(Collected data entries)
►
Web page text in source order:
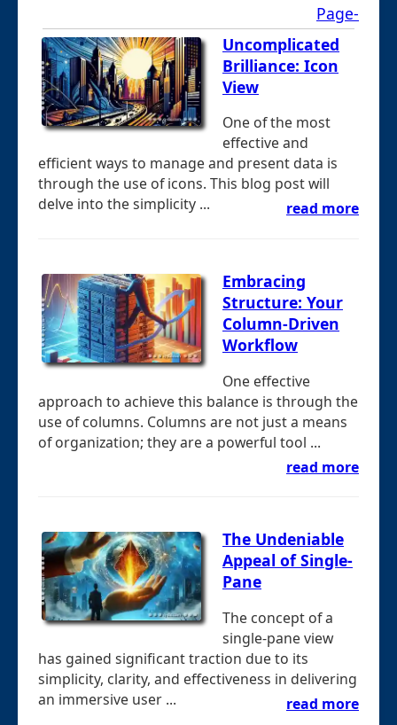
Page-
Uncomplicated
Brilliance: Icon
View
One of the most
effective and
efficient ways to manage and present data is
through the use of icons. This blog post will
delve into the simplicity ...
read more
Embracing
Structure: Your
Column-Driven
Workflow
One effective
approach to achieve this balance is through the
use of columns. Columns are not just a means
of organization; they are a powerful tool ...
read more
The Undeniable
Appeal of Single-
Pane
The concept of a
single-pane view
has gained significant traction due to its
simplicity, clarity, and effectiveness in delivering
an immersive user ...
read more
◄
**Exercise objective**
Print the data above exactly, minus pictures.

**Response below**
Web page text in source order:
Page-
Uncomplicated
Brilliance: Icon
View
One of the most
effective and
efficient ways to manage and present data is
through the use of icons. This blog post will
delve into the simplicity ...
read more
Embracing
Structure: Your
Column-Driven
Workflow
One effective
approach to achieve this balance is through the
use of columns. Columns are not just a means
of organization; they are a powerful tool ...
read more
The Undeniable
Appeal of Single-
Pane
The concept of a
single-pane view
has gained significant traction due to its
simplicity, clarity, and effectiveness in delivering
an immersive user ...
read more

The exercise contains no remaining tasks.